In the capital region, 65 per cent of children are exposed to lead.
Lead poisoning transcends wealth:
More than half the children affected by it belong to affluent families.
About 30% come from less affluent families.
Lead can enter the body through old paint, soil, water, and dust contaminated with lead, as well as through some consumer products. Since symptoms frequently go unnoticed, only a blood test can determine exposure. And once lead is in a child’s bloodstream, the harm to his or her I.Q., hearing, behaviour, and growth can never be undone.
For the first time, MICS 2025 offers a national snapshot of this environmental menace. It is now incumbent on policymakers to act.
Maternal Health and Nutrition: A Worsening Crisis
Other indicators are equally bleak:
It in children: 9.8%; wasting: 12.9%.
Maternal anaemia prevalence is still unacceptably high (52.8%).
The teen birth rate has spiked from 83 to 92 per 1,000 girls.
These estimates further demonstrate the pressing need for Bangladesh to strengthen maternal and child health, breastfeeding, and quality nutrition services.

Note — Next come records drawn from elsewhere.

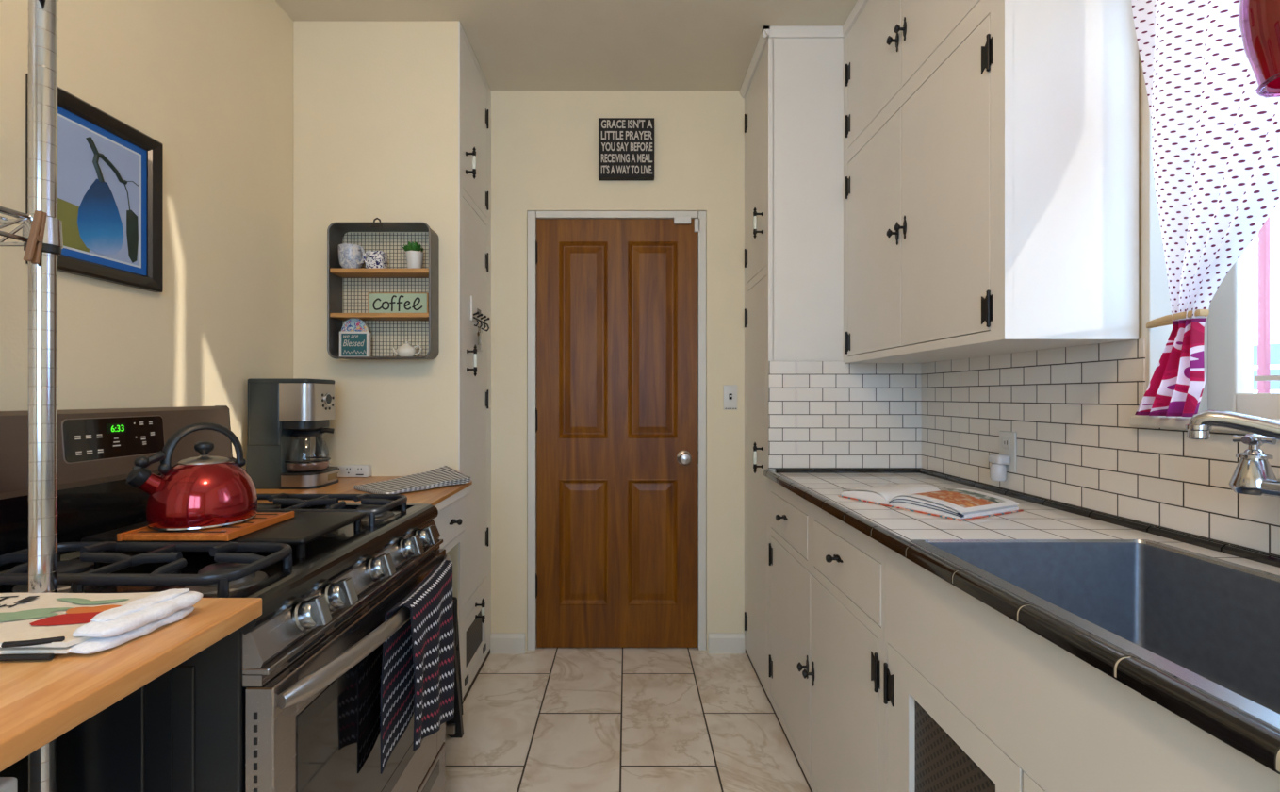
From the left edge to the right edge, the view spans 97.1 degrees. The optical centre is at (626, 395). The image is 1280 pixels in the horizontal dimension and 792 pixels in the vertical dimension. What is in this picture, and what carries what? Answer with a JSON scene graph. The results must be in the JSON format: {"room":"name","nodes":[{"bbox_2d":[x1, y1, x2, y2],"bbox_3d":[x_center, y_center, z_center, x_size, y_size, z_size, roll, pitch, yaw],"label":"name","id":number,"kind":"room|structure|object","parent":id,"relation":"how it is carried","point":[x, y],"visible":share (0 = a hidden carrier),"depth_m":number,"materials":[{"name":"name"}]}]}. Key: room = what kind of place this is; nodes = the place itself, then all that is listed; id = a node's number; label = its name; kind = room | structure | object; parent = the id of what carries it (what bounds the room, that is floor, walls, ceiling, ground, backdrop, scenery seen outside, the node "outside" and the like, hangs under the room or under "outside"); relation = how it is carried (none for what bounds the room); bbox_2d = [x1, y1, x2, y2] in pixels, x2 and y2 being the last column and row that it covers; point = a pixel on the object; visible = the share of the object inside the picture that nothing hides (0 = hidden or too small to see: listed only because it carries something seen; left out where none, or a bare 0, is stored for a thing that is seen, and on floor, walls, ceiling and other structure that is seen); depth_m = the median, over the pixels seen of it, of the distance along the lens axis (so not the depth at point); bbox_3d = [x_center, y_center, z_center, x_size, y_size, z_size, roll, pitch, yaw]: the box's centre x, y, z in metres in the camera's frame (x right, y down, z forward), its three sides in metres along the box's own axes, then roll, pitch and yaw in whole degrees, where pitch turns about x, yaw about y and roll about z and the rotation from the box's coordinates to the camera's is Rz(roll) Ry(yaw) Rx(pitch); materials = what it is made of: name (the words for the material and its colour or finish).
{"room":"kitchen","nodes":[
{"label":"kitchen","id":0,"kind":"room"},
{"bbox_2d":[0,0,293,470],"bbox_3d":[-1.329,-0.116,0.375,0.120,2.620,3.750,0,0,0],"label":"wall","id":1,"kind":"structure","parent":0,"point":[210,81],"depth_m":1.62,"materials":[{"name":"beige paint"}]},
{"bbox_2d":[25,73,163,292],"bbox_3d":[-1.256,-0.479,1.358,0.023,0.401,0.330,0,0,0],"label":"picture","id":2,"kind":"object","parent":1,"relation":"attached to","point":[110,172],"visible":0.9,"depth_m":1.37},
{"bbox_2d":[57,113,141,267],"bbox_3d":[-1.261,-0.479,1.358,0.011,0.295,0.224,0,0,0],"label":"painting","id":3,"kind":"object","parent":2,"relation":"attached to","point":[99,172],"depth_m":1.35},
{"bbox_2d":[293,20,458,615],"bbox_3d":[-0.954,-0.116,2.180,0.630,2.620,0.060,0,0,0],"label":"wall","id":4,"kind":"structure","parent":0,"point":[375,103],"depth_m":2.15,"materials":[{"name":"beige paint"}]},
{"bbox_2d":[327,217,439,359],"bbox_3d":[-0.898,-0.391,2.096,0.376,0.512,0.103,0,0,0],"label":"wall shelf","id":5,"kind":"object","parent":4,"relation":"attached to","point":[336,231],"visible":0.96,"depth_m":2.09,"materials":[{"name":"metal"}]},
{"bbox_2d":[338,243,364,268],"bbox_3d":[-1.009,-0.508,2.095,0.112,0.088,0.086,0,0,0],"label":"mug","id":6,"kind":"object","parent":5,"relation":"on","point":[350,255],"visible":0.88,"depth_m":2.06,"materials":[{"name":"ceramic"}]},
{"bbox_2d":[339,318,370,356],"bbox_3d":[-1.006,-0.215,2.093,0.108,0.144,0.018,0,0,0],"label":"sign","id":7,"kind":"object","parent":5,"relation":"on","point":[354,336],"visible":0.99,"depth_m":2.09,"materials":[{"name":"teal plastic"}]},
{"bbox_2d":[362,250,387,268],"bbox_3d":[-0.931,-0.500,2.093,0.062,0.071,0.078,0,0,0],"label":"mug","id":8,"kind":"object","parent":5,"relation":"on","point":[373,259],"visible":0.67,"depth_m":2.08,"materials":[{"name":"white ceramic"}]},
{"bbox_2d":[367,292,428,312],"bbox_3d":[-0.850,-0.343,2.108,0.224,0.082,0.021,0,0,0],"label":"coffee sign","id":9,"kind":"object","parent":5,"relation":"on","point":[377,302],"visible":0.94,"depth_m":2.10,"materials":[{"name":"green wood"}]},
{"bbox_2d":[392,341,422,356],"bbox_3d":[-0.812,-0.173,2.092,0.112,0.061,0.050,0,0,0],"label":"teapot","id":10,"kind":"object","parent":5,"relation":"on","point":[406,349],"visible":0.88,"depth_m":2.08,"materials":[{"name":"beige ceramic"}]},
{"bbox_2d":[402,241,424,268],"bbox_3d":[-0.789,-0.520,2.096,0.080,0.111,0.078,0,0,0],"label":"potted plant","id":11,"kind":"object","parent":5,"relation":"on","point":[414,256],"visible":0.95,"depth_m":2.07,"materials":[{"name":"green plant"}]},
{"bbox_2d":[275,0,857,90],"bbox_3d":[-0.200,-1.451,0.622,3.400,0.050,4.444,0,0,0],"label":"ceiling","id":12,"kind":"structure","parent":0,"point":[516,44],"depth_m":2.21,"materials":[{"name":"paint"}]},
{"bbox_2d":[1238,0,1279,97],"bbox_3d":[0.872,-0.914,0.720,0.126,1.020,0.126,0,0,27],"label":"pendant lamp","id":13,"kind":"object","parent":12,"relation":"hanging from","point":[1258,20],"visible":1,"depth_m":0.74,"materials":[{"name":"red glass"}]},
{"bbox_2d":[491,90,745,651],"bbox_3d":[0.025,-0.116,2.704,2.650,2.620,0.120,0,0,0],"label":"wall","id":14,"kind":"structure","parent":0,"point":[545,143],"depth_m":2.64,"materials":[{"name":"beige paint"}]},
{"bbox_2d":[490,632,525,653],"bbox_3d":[-0.554,1.151,2.635,0.160,0.086,0.018,0,0,0],"label":"baseboard","id":15,"kind":"structure","parent":14,"relation":"attached to","point":[500,642],"depth_m":2.63,"materials":[{"name":"paint"}]},
{"bbox_2d":[535,218,698,647],"bbox_3d":[-0.049,0.176,2.654,0.787,2.023,0.104,0,0,0],"label":"door","id":16,"kind":"structure","parent":14,"relation":"in","point":[616,407],"depth_m":2.67,"materials":[{"name":"brown wood"}]},
{"bbox_2d":[673,215,690,224],"bbox_3d":[0.262,-0.826,2.658,0.080,0.034,0.020,0,0,0],"label":"sensor","id":17,"kind":"object","parent":16,"relation":"attached to","point":[678,220],"visible":1,"depth_m":2.65,"materials":[{"name":"white plastic"}]},
{"bbox_2d":[527,211,705,650],"bbox_3d":[-0.046,0.163,2.709,0.839,2.063,0.110,0,0,0],"label":"trim","id":18,"kind":"structure","parent":14,"relation":"attached to","point":[533,216],"depth_m":2.65,"materials":[{"name":"paint"}]},
{"bbox_2d":[694,218,699,231],"bbox_3d":[0.332,-0.802,2.662,0.027,0.063,0.015,0,0,0],"label":"sensor","id":19,"kind":"object","parent":18,"relation":"attached to","point":[697,223],"visible":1,"depth_m":2.65,"materials":[{"name":"white plastic"}]},
{"bbox_2d":[598,117,654,180],"bbox_3d":[-0.002,-1.143,2.623,0.257,0.274,0.040,0,0,0],"label":"sign","id":20,"kind":"object","parent":14,"relation":"attached to","point":[626,145],"visible":1,"depth_m":2.60,"materials":[{"name":"black wood"}]},
{"bbox_2d":[707,632,744,653],"bbox_3d":[0.465,1.151,2.635,0.168,0.086,0.018,0,0,0],"label":"baseboard","id":21,"kind":"structure","parent":14,"relation":"attached to","point":[717,642],"depth_m":2.63,"materials":[{"name":"paint"}]},
{"bbox_2d":[723,384,737,410],"bbox_3d":[0.484,0.006,2.634,0.064,0.115,0.020,0,0,0],"label":"light switch","id":22,"kind":"object","parent":14,"relation":"attached to","point":[730,390],"visible":1,"depth_m":2.64,"materials":[{"name":"white plastic"}]},
{"bbox_2d":[739,0,866,98],"bbox_3d":[0.685,-1.408,1.948,0.315,0.034,1.387,0,0,0],"label":"trim","id":23,"kind":"structure","parent":14,"relation":"attached to","point":[768,31],"depth_m":2.19,"materials":[{"name":"paint"}]},
{"bbox_2d":[443,647,810,791],"bbox_3d":[-0.200,1.219,0.622,3.400,0.050,4.444,0,0,0],"label":"floor","id":24,"kind":"structure","parent":0,"point":[541,719],"depth_m":2.04,"materials":[{"name":"tile"}]},
{"bbox_2d":[0,0,262,791],"bbox_3d":[-0.886,0.179,0.490,0.717,2.030,0.661,0,0,0],"label":"shelving cart","id":25,"kind":"object","parent":24,"relation":"on","point":[41,700],"visible":0.92,"depth_m":0.78,"materials":[{"name":"silver metal"}]},
{"bbox_2d":[0,776,17,791],"bbox_3d":[-0.961,0.600,0.515,0.430,0.268,0.362,0,0,0],"label":"storage box","id":26,"kind":"object","parent":25,"relation":"on","point":[7,783],"visible":1,"depth_m":0.69,"materials":[{"name":"white plastic"}]},
{"bbox_2d":[0,205,63,256],"bbox_3d":[-1.019,-0.226,0.513,0.433,0.052,0.607,0,0,0],"label":"wire shelf","id":27,"kind":"object","parent":25,"relation":"attached to","point":[53,239],"depth_m":0.79,"materials":[{"name":"silver metal"}]},
{"bbox_2d":[23,210,47,263],"bbox_3d":[-0.810,-0.218,0.774,0.012,0.075,0.025,0,0,0],"label":"clothespin","id":28,"kind":"object","parent":25,"relation":"attached to","point":[33,250],"visible":1,"depth_m":0.77,"materials":[{"name":"brown wood"}]},
{"bbox_2d":[0,588,203,660],"bbox_3d":[-0.800,0.274,0.703,0.460,0.038,0.181,0,0,0],"label":"kitchen towel","id":29,"kind":"object","parent":25,"relation":"on","point":[36,626],"visible":1,"depth_m":0.68,"materials":[{"name":"fabric"}]},
{"bbox_2d":[0,595,129,625],"bbox_3d":[-0.759,0.272,0.713,0.271,0.005,0.110,0,0,0],"label":"print","id":30,"kind":"object","parent":29,"relation":"on","point":[14,610],"depth_m":0.72},
{"bbox_2d":[0,597,262,771],"bbox_3d":[-0.886,0.305,0.490,0.717,0.026,0.661,0,0,0],"label":"countertop","id":31,"kind":"structure","parent":25,"relation":"on","point":[41,700],"depth_m":0.60,"materials":[{"name":"brown wood"}]},
{"bbox_2d":[0,405,451,791],"bbox_3d":[-0.807,0.611,1.209,0.716,1.167,0.765,0,0,1],"label":"gas range","id":32,"kind":"object","parent":24,"relation":"on","point":[289,699],"visible":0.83,"depth_m":0.99,"materials":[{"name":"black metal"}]},
{"bbox_2d":[106,422,126,433],"bbox_3d":[-1.121,0.071,1.243,0.002,0.022,0.045,0,0,1],"label":"clock","id":33,"kind":"object","parent":32,"relation":"on","point":[112,428],"depth_m":1.24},
{"bbox_2d":[116,510,294,541],"bbox_3d":[-0.849,0.265,1.162,0.207,0.014,0.212,0,0,0],"label":"trivet","id":34,"kind":"object","parent":32,"relation":"on","point":[261,520],"visible":0.65,"depth_m":1.08,"materials":[{"name":"brown wood"}]},
{"bbox_2d":[125,422,257,531],"bbox_3d":[-0.868,0.156,1.157,0.183,0.204,0.193,0,0,0],"label":"kettle","id":35,"kind":"object","parent":34,"relation":"on","point":[204,491],"visible":1,"depth_m":1.10,"materials":[{"name":"red metal"}]},
{"bbox_2d":[0,503,438,635],"bbox_3d":[-0.813,0.326,1.211,0.555,0.047,0.762,0,0,1],"label":"cooktop","id":36,"kind":"object","parent":32,"relation":"in","point":[285,587],"depth_m":1.03,"materials":[{"name":"black metal"}]},
{"bbox_2d":[380,559,454,773],"bbox_3d":[-0.461,0.622,1.298,0.069,0.394,0.346,0,0,0],"label":"dish towel","id":37,"kind":"object","parent":32,"relation":"hanging from","point":[418,678],"visible":0.98,"depth_m":1.24,"materials":[{"name":"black fabric"}]},
{"bbox_2d":[445,596,463,738],"bbox_3d":[-0.761,0.957,2.035,0.370,0.475,0.148,0,0,0],"label":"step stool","id":38,"kind":"object","parent":24,"relation":"on","point":[454,728],"visible":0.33,"depth_m":1.99,"materials":[{"name":"black plastic"}]},
{"bbox_2d":[458,21,491,701],"bbox_3d":[-0.772,-0.115,2.397,0.355,2.618,0.492,0,0,0],"label":"tall cabinet","id":39,"kind":"object","parent":24,"relation":"on","point":[474,92],"visible":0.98,"depth_m":2.33,"materials":[{"name":"paint"}]},
{"bbox_2d":[256,464,472,510],"bbox_3d":[-0.912,0.300,1.875,0.712,0.081,0.550,0,0,0],"label":"countertop","id":40,"kind":"structure","parent":39,"relation":"attached to","point":[440,497],"depth_m":1.84,"materials":[{"name":"wood"}]},
{"bbox_2d":[246,377,338,489],"bbox_3d":[-1.133,0.123,1.942,0.238,0.362,0.189,0,0,0],"label":"coffee maker","id":41,"kind":"object","parent":40,"relation":"on","point":[284,414],"visible":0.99,"depth_m":1.85,"materials":[{"name":"plastic"}]},
{"bbox_2d":[282,419,329,431],"bbox_3d":[-1.097,0.110,1.940,0.105,0.057,0.160,0,0,0],"label":"basket","id":42,"kind":"object","parent":41,"relation":"on","point":[288,425],"depth_m":1.88,"materials":[{"name":"black plastic"}]},
{"bbox_2d":[353,465,470,493],"bbox_3d":[-0.702,0.281,1.896,0.215,0.049,0.329,0,0,42],"label":"kitchen towel","id":43,"kind":"object","parent":40,"relation":"on","point":[444,475],"visible":0.98,"depth_m":1.88,"materials":[{"name":"fabric"}]},
{"bbox_2d":[433,494,465,553],"bbox_3d":[-0.881,0.423,1.875,0.678,0.162,0.546,0,0,0],"label":"drawer unit","id":44,"kind":"object","parent":40,"relation":"attached to","point":[450,521],"visible":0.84,"depth_m":1.86,"materials":[{"name":"paint"}]},
{"bbox_2d":[470,295,489,331],"bbox_3d":[-0.618,-0.344,2.395,0.032,0.123,0.210,0,0,0],"label":"key rack","id":45,"kind":"object","parent":39,"relation":"attached to","point":[477,307],"visible":1,"depth_m":2.37,"materials":[{"name":"paint"}]},
{"bbox_2d":[476,327,480,344],"bbox_3d":[-0.613,-0.250,2.358,0.010,0.078,0.031,0,0,7],"label":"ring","id":46,"kind":"object","parent":45,"relation":"hanging from","point":[478,333],"visible":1,"depth_m":2.35,"materials":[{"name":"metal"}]},
{"bbox_2d":[479,328,485,350],"bbox_3d":[-0.616,-0.243,2.420,0.006,0.100,0.114,0,0,-6],"label":"tag","id":47,"kind":"object","parent":45,"relation":"hanging from","point":[482,337],"visible":1,"depth_m":2.42,"materials":[{"name":"white plastic"}]},
{"bbox_2d":[744,38,843,703],"bbox_3d":[0.829,-0.115,2.421,0.639,2.618,0.443,0,0,0],"label":"tall cabinet","id":48,"kind":"object","parent":24,"relation":"on","point":[794,99],"visible":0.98,"depth_m":2.20,"materials":[{"name":"paint"}]},
{"bbox_2d":[768,361,921,468],"bbox_3d":[0.850,0.073,2.196,0.600,0.417,0.008,0,0,0],"label":"tile backsplash","id":49,"kind":"structure","parent":48,"relation":"attached to","point":[822,414],"depth_m":2.19,"materials":[{"name":"tile"}]},
{"bbox_2d":[768,477,885,791],"bbox_3d":[0.828,0.752,1.702,0.624,0.884,0.994,0,0,0],"label":"base cabinet","id":50,"kind":"object","parent":24,"relation":"on","point":[827,576],"visible":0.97,"depth_m":1.56,"materials":[{"name":"paint"}]},
{"bbox_2d":[883,545,1279,791],"bbox_3d":[0.841,0.752,0.662,0.598,0.884,1.084,0,0,0],"label":"base cabinet","id":51,"kind":"object","parent":24,"relation":"on","point":[976,699],"visible":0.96,"depth_m":0.82,"materials":[{"name":"paint"}]},
{"bbox_2d":[763,468,1279,773],"bbox_3d":[0.839,0.295,1.126,0.621,0.028,2.132,0,0,0],"label":"countertop","id":52,"kind":"structure","parent":51,"relation":"on","point":[894,528],"depth_m":1.14,"materials":[{"name":"tile"}]},
{"bbox_2d":[837,483,1023,521],"bbox_3d":[0.820,0.277,1.558,0.255,0.037,0.370,0,0,-27],"label":"cookbook","id":53,"kind":"object","parent":52,"relation":"on","point":[961,504],"visible":1,"depth_m":1.46,"materials":[{"name":"paper"}]},
{"bbox_2d":[910,539,1279,730],"bbox_3d":[0.822,0.406,0.744,0.492,0.227,0.827,0,0,0],"label":"sink","id":54,"kind":"object","parent":52,"relation":"in","point":[1212,624],"visible":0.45,"depth_m":1.07,"materials":[{"name":"metal"}]},
{"bbox_2d":[1138,49,1141,338],"bbox_3d":[1.250,-0.116,0.632,0.200,2.620,4.264,0,0,0],"label":"wall","id":55,"kind":"structure","parent":0,"point":[1140,60],"depth_m":1.27,"materials":[{"name":"beige paint"}]},
{"bbox_2d":[843,0,1138,362],"bbox_3d":[0.976,-0.775,1.730,0.332,1.297,0.938,0,0,0],"label":"upper cabinet","id":56,"kind":"object","parent":55,"relation":"attached to","point":[991,147],"visible":1,"depth_m":1.33,"materials":[{"name":"paint"}]},
{"bbox_2d":[999,430,1016,473],"bbox_3d":[1.137,0.166,1.691,0.009,0.120,0.072,0,0,0],"label":"wall outlet","id":57,"kind":"object","parent":55,"relation":"attached to","point":[1007,439],"visible":0.75,"depth_m":1.68,"materials":[{"name":"white plastic"}]},
{"bbox_2d":[988,453,1010,480],"bbox_3d":[1.111,0.213,1.691,0.044,0.079,0.054,0,0,0],"label":"air freshener","id":58,"kind":"object","parent":57,"relation":"attached to","point":[997,468],"visible":1,"depth_m":1.67,"materials":[{"name":"plastic"}]},
{"bbox_2d":[1002,437,1010,448],"bbox_3d":[1.134,0.141,1.691,0.002,0.032,0.030,0,0,0],"label":"socket","id":59,"kind":"object","parent":57,"relation":"attached to","point":[1006,440],"depth_m":1.69,"materials":[{"name":"white plastic"}]},
{"bbox_2d":[921,338,1279,557],"bbox_3d":[1.146,0.077,1.121,0.008,0.410,2.142,0,0,0],"label":"backsplash","id":60,"kind":"structure","parent":55,"relation":"attached to","point":[1069,409],"depth_m":1.40,"materials":[{"name":"tile"}]},
{"bbox_2d":[1129,65,1279,432],"bbox_3d":[1.222,-0.475,0.761,0.209,1.084,1.002,0,0,0],"label":"window","id":61,"kind":"structure","parent":55,"relation":"in","point":[1228,350],"depth_m":1.22,"materials":[{"name":"paint"}]},
{"bbox_2d":[1131,0,1279,416],"bbox_3d":[1.093,-0.463,0.776,0.078,1.007,0.950,0,0,2],"label":"curtain","id":62,"kind":"object","parent":61,"relation":"hanging from","point":[1216,141],"visible":0.96,"depth_m":1.09,"materials":[{"name":"fabric"}]},
{"bbox_2d":[1185,410,1279,497],"bbox_3d":[1.036,0.101,0.805,0.210,0.157,0.339,0,0,0],"label":"faucet","id":63,"kind":"object","parent":55,"relation":"attached to","point":[1254,474],"visible":1,"depth_m":0.93,"materials":[{"name":"silver metal"}]},
{"label":"outside","id":64,"kind":"structure","parent":0,"visible":0},
{"bbox_3d":[5.180,1.744,1.000,7.640,0.100,14.000,0,0,0],"label":"ground","id":65,"kind":"structure","parent":64,"visible":0},
{"bbox_2d":[1257,214,1270,393],"bbox_3d":[2.658,0.469,2.360,0.025,2.450,0.030,0,0,0],"label":"porch post","id":66,"kind":"object","parent":65,"relation":"on","point":[1264,234],"visible":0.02,"depth_m":2.35,"materials":[{"name":"paint"}]},
{"bbox_2d":[1253,343,1279,389],"bbox_3d":[3.650,0.684,1.100,0.100,2.020,5.400,0,0,0],"label":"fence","id":67,"kind":"object","parent":65,"relation":"on","point":[1274,348],"visible":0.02,"depth_m":3.15,"materials":[{"name":"white"}]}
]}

Child Marriage: A Slow Decline, But Not Enough of One
While rates of child marriage have seen some reduction since 2019, progress is painfully slow:
47 per cent of women ages 20 to 24 were married before they turned 18.
13% were married before 15.
Education and income matter a lot:
Women with no education (69%) or from the poorest households (65%) are twice as likely to marry early as girls from wealthier homes.
A geographical divide persists:
Rates have fallen in Dhaka and Sylhet.
But they are still elevated in Rajshahi and Khulna.
Interestingly, in Sylhet, only 29% of women were married before they were 19, almost half the national rate. The report is unclear about why Sylhet stands out, but the success there offers essential lessons for the rest of the country.
UNFPA offers another sobering estimate: at the present rate, Bangladesh would require more than 200 years to end child marriage. This is out of sync with our national aspirations in gender equality and sustainable development.”
A Bold and Immediate Call to Action
Child marriage is not simply a cultural practice; it’s a rights violation. It prevents girls from going to school, exposes them to early pregnancies, increases maternal mortality, and keeps people poor and intellectually stunted.
Now is the time for Bangladesh to break this vicious circle.
Stronger laws and stricter enforcement
More adolescent health and education investment
Community-oriented responses to change entrenched cultural attitudes.
Specific interventions to address exposure to environmental pollutants, particularly lead.
Enhanced maternal and child nutrition services.
More protection for children at risk of work and exploitation
All children everywhere deserve to grow up healthy, educated, safe and empowered. Harmful traditions should hold back no girl, and the opportunity to reach her full potential must not be denied.
The Future of Bangladesh Depends on the Girls We Are Protecting Today
If we don’t act, it is going to be generations of children with impaired potential physically, mentally, and socially. But if we fully commit to breaking the cycle, we can build a better, more prosperous Bangladesh where no girl is left behind.
The choice is ours. And the moment to act is now.